I’ve tried this command with no results as well:
pip3 install rasterio --force-reinstall --no-binary rasterio

I’d also found out that I try to open an hdf4 file from the command line through $gdalinfo, I got the same error. Then I tried to update gdal. Nothing changes. As I understand gdal and rioxarray libraries are somehow connect, so may be solution is here.
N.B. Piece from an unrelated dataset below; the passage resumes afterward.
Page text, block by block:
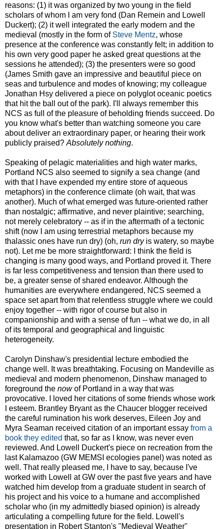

Does anyone know what’s wrong? It’s my first time working with such files, so I have no other choice, but to ask here.
My OS: Fedora 35
Gdal version - 3.3.2 (3.3 doesn’t work as well)

1 Like

Can you post the full traceback you see?

And can you share how you’re accessing the data? I’m able to read the MODIS HDF files from the Planetary Computer (these are version 0.6.1, rather than 0.6.0emphasized text)

import xarray as xr
import planetary_computer
import pystac
import urllib.request
import rioxarray

item = planetary_computer.sign(
    pystac.read_file("https://planetarycomputer.microsoft.com/api/stac/v1/collections/modis-09A1-061/items/MYD09A1.A2022321.h35v10.061.2022330082933")
)
filename, _ = urllib.request.urlretrieve(item.assets["hdf"].href)
print(rioxarray.open_rasterio(filename))

which outputs

<xarray.Dataset>
Dimensions:               (band: 1, x: 2400, y: 2400)
Coordinates:
  * band                  (band) int64 1
  * x                     (x) float64 1.89e+07 1.89e+07 ... 2.001e+07 2.001e+07
  * y                     (y) float64 -1.112e+06 -1.113e+06 ... -2.224e+06
    spatial_ref           int64 0
Data variables: (12/13)
    sur_refl_b01          (band, y, x) int16 ...
    sur_refl_vzen         (band, y, x) int16 ...
    sur_refl_raz          (band, y, x) int16 ...
    sur_refl_state_500m   (band, y, x) uint16 ...
    sur_refl_day_of_year  (band, y, x) uint16 ...
    sur_refl_b02          (band, y, x) int16 ...
    ...                    ...
    sur_refl_b04          (band, y, x) int16 ...
    sur_refl_b05          (band, y, x) int16 ...
    sur_refl_b06          (band, y, x) int16 ...
    sur_refl_b07          (band, y, x) int16 ...
    sur_refl_qc_500m      (band, y, x) uint32 ...
    sur_refl_szen         (band, y, x) int16 ...
Attributes: (12/134)
    ASSOCIATEDINSTRUMENTSHORTNAME.1:    MODIS
    ASSOCIATEDPLATFORMSHORTNAME.1:      Aqua
    ASSOCIATEDSENSORSHORTNAME.1:        MODIS
    AUTOMATICQUALITYFLAG.1:             Passed
    AUTOMATICQUALITYFLAGEXPLANATION.1:  Always Passed
    CHARACTERISTICBINANGULARSIZE250M:   7.5
    ...                                 ...
    SPSOPARAMETERS:                     2015
    SYSTEMFILENAME:                     MYD09GQ.A2022321.h35v10.061.202232303...
    TileID:                             51035010
    VERSIONID:                          61
    VERTICALTILENUMBER:                 10
    WESTBOUNDINGCOORDINATE:             172.622524004598
2 Likes

Yes, sure, this is the traceback:

KeyError                                  Traceback (most recent call last)
File ~/.local/lib/python3.10/site-packages/xarray/backends/file_manager.py:209, in CachingFileManager._acquire_with_cache_info(self, needs_lock)
    208 try:
--> 209     file = self._cache[self._key]
    210 except KeyError:

File ~/.local/lib/python3.10/site-packages/xarray/backends/lru_cache.py:55, in LRUCache.__getitem__(self, key)
     54 with self._lock:
---> 55     value = self._cache[key]
     56     self._cache.move_to_end(key)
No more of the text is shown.